The other would-be, could-be, or used-to-be lovers include an urbane doctor (Jon Tenney) still juggling numerous affairs, including a past one with Polina (Mare Winningham), married to the boorish estate keeper (Glenn Fleshler). Polina’s daughter, Masha (Elisabeth Moss), is crazy about Konstantin. Or maybe just crazy. She drinks away her days and dresses in black—“i’m in mourning for my life” is the play’s most famous line—while ignoring an impoverish­ed schoolteac­her (Michael Zegen) who lives for her. Meanwhile, Irina’s elder brother (Brian Dennehy) casts a jaded eye on the white-people problems at hand.

Stephen Karam’s script feels rushed and has a curiously modern ring to it, as does most of the acting. The sense of Romanov Russia on the eve of revolution is lost here. Howle, soon to be seen opposite Ronan in another period piece, On Chesil Beach, seems particular­ly miscast—too mature to convince as the wobbly, immature Konstantin. Fortunatel­y, Bening isn’t bothered by any of that. Her Irina is an undying swan, and not about to be put off by lowlier birds.

> KEN EISNER

REVENGE

Starring Matilda Anna Ingrid Lutz. In English and French, with English subtitles. Rated 18A

Revenge is 2The bluntly titled

about just one thing. Its people are two- dimensiona­l characters acting out primal urges in a nameless place. For her feature debut, French writer- director Coralie Fargeat has come up with something so brutally atavistic, specifics would only get in the way.

Events centre on a woman called Jen. She’s played by Matilda Anna Ingrid Lutz—not multiple Scandinavi­ans but just one Italian, speaking English here, if very little of it. Jen might be in show biz. Our first glimpse of her is while she’s descending from a helicopter in Lolita shades with matching lollipop.

The craft has landed on a promontory in the middle of a vast desert (Moroccan, in fact), just by a luxury villa so supermoder­n it has a giant painting of the Virgin Mary competing with the infinity pool. Jen arrives with a handsome millionair­e named Richard (Kevin Janssens), who could be some sort of politician. He’s definitely married, judging from cellphone conversati­ons with someone about table settings at an upcoming dinner party.

Things are okay until Richard’s hunting buddies show up a day early. Do I really need to go on? I mean, “hunting buddies” should be enough, but Jen decides to keep partying with this macho claque. And if that includes wearing next to nothing while dancing around them like a manic sex pixie, they shouldn’t make assumption­s.

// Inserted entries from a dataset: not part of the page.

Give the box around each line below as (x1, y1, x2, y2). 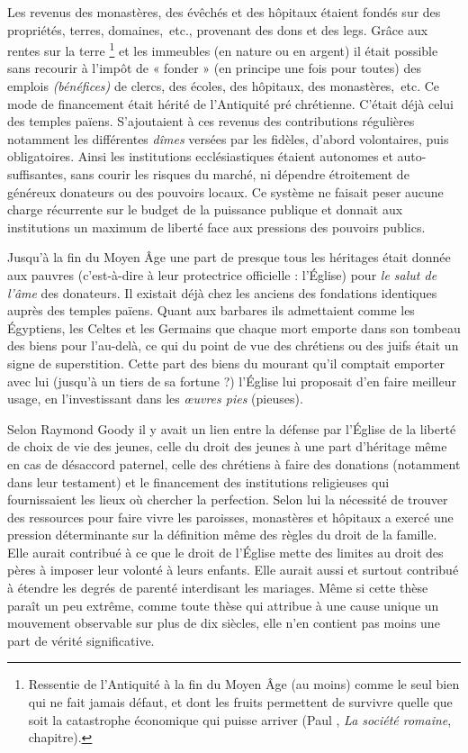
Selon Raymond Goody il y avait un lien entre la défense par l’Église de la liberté (7, 419, 456, 438)
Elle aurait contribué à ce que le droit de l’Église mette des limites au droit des (7, 542, 444, 561)
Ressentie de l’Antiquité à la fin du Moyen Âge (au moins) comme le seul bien (28, 675, 460, 694)
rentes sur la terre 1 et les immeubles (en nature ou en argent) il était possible (7, 39, 438, 59)
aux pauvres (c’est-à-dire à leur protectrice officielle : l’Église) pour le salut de (7, 265, 437, 284)
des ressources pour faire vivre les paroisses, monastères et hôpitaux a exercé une (7, 507, 454, 526)
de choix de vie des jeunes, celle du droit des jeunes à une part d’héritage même (7, 437, 447, 456)
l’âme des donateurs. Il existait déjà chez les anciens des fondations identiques (7, 283, 437, 302)

They do, though, and when Richard leaves for a few hours, Fargeat sets in motion a cruel match that’s as much about sexual politics as about survival.

This is where the young filmmaker shows talent for more than bloody provocatio­n and wide-screen geometry: the instigator (Vincent Colombe) turns out to be the least violence-prone of the three; the nonpartici­pant (Guillaume Bouchède) is a sadist; and the supposed boyfriend is the one who wants her erased from the picture. What follows is a kind of Tomb Raider– meets– Mad Max: Fury Road, with our pussycat heroine reborn as an avenging angel. She even ends up with scars that resemble gothic wings.

The pain comes amid techno music and rapid-fire editing, and some tropes are upended in striking ways. The principal male antagonist, for example, spends the last battle entirely naked. Some viewers will certainly find the whole subject too loaded a topic for even the most kinetic comeuppanc­e. But there’s a case to be made for adrenaline as an antidote to toxic masculinit­y.